Even with temperatures well above freezing, there was enough ice for the U.S. bobsled, skeleton and luge teams to start training Monday on their home track on Mount Van Hoevenberg.
Luge Olympian Tucker West took the first official run, with the air temperature around 50 degrees. Forecasts call for highs to reach the 70s in the Adirondack Mountains on Tuesday, though temperatures are expected to return to much more seasonable levels later in the week, with some snow showers possible by the weekend.
“Like usual, we are at the mercy of upstate New York weather,” said Erin Hamlin, the 2014 Olympic women’s luge bronze medalist and 2009 world champion. “It’s always nice to be in familiar territory for a bit.”
The World Cup sliding seasons are still more than a month away, but it’s a critical time for all three of the U.S. teams. Bobsled and skeleton national team trials are scheduled to start Saturday, and luge’s national championships are set to begin Oct. 28.
The track is refrigerated, meaning ice can be maintained when air temperatures are well over freezing.

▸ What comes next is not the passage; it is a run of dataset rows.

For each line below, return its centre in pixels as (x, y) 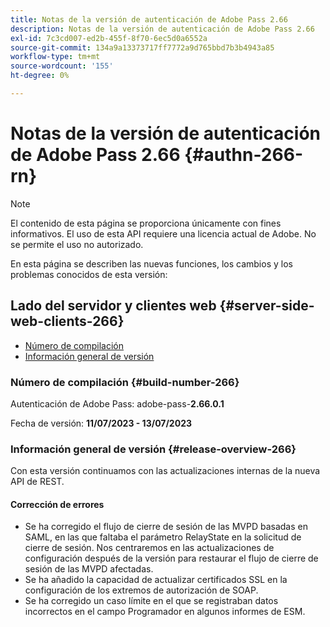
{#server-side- (267, 306)
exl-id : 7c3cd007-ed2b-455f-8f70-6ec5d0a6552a (109, 38)
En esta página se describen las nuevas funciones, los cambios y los (151, 263)
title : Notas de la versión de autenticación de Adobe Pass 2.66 (149, 19)
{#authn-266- (243, 155)
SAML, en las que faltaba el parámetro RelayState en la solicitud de (163, 537)
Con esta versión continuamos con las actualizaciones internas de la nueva (165, 471)
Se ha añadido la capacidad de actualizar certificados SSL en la (156, 580)
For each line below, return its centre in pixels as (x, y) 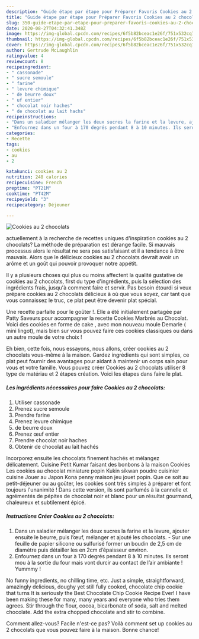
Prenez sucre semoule (42, 409)
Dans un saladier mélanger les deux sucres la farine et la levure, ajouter (102, 531)
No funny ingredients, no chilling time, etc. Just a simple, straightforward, (96, 581)
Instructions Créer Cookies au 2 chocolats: (60, 516)
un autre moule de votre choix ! (44, 337)
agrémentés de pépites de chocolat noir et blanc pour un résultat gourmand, (99, 496)
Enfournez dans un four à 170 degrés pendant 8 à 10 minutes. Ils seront (101, 556)
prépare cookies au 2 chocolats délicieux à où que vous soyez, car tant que (98, 294)
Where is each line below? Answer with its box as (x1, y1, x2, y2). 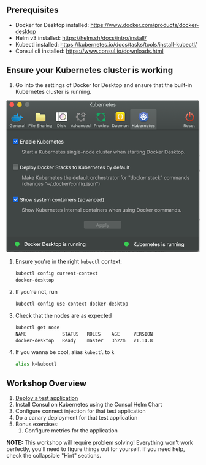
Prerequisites (6, 5, 59, 15)
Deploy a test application (15, 394, 78, 402)
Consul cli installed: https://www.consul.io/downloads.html (15, 47, 164, 55)
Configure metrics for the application (24, 427, 118, 434)
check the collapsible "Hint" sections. (6, 452, 101, 459)
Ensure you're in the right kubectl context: (15, 258, 123, 266)
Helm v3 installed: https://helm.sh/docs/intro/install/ (15, 34, 147, 42)
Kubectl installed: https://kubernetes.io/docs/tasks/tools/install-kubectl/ (15, 40, 197, 48)
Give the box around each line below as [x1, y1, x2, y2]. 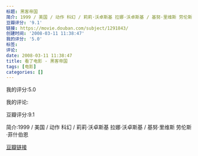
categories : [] [6, 69, 44, 75]
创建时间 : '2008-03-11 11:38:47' [6, 31, 85, 37]
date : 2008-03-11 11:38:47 [6, 53, 72, 58]
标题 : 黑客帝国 [6, 8, 38, 15]
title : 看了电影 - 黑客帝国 [6, 58, 68, 64]
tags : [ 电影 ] [6, 63, 37, 70]
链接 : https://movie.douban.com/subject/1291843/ [6, 25, 128, 31]
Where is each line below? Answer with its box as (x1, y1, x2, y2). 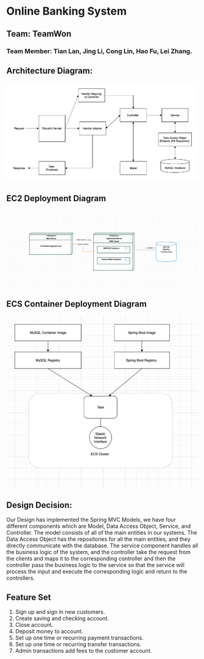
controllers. (6, 574, 35, 582)
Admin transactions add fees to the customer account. (15, 647, 152, 654)
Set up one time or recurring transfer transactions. (15, 640, 142, 647)
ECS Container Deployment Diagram (6, 299, 147, 309)
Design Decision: (6, 500, 72, 510)
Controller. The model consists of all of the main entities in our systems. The (6, 529, 197, 536)
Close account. (15, 621, 54, 629)
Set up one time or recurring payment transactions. (15, 634, 144, 641)

“Everyone is really excited like the first day of every season,” said U.S. women’s skeleton racer Annie O’Shea, who was fourth in the World Cup standings last season. “The track is in really great condition. We really weren’t sure we would be able to slide today because it’s so warm, but of course (track manager) Tony Carlino and his crew got everything ready. We couldn’t be happier to be out here again for the start of a new year.”
Warmer air means softer ice, and softer ice means slower times. But for sliders, it was just good to be back at work.
“We had some pretty decent times,” U.S. bobsled veteran Steven Holcomb said. “It feels good to be back on ice. Summer is tough because you can’t do any bobsledding — it’s just weightlifting and sprinting and training and getting ready for bobsled season.”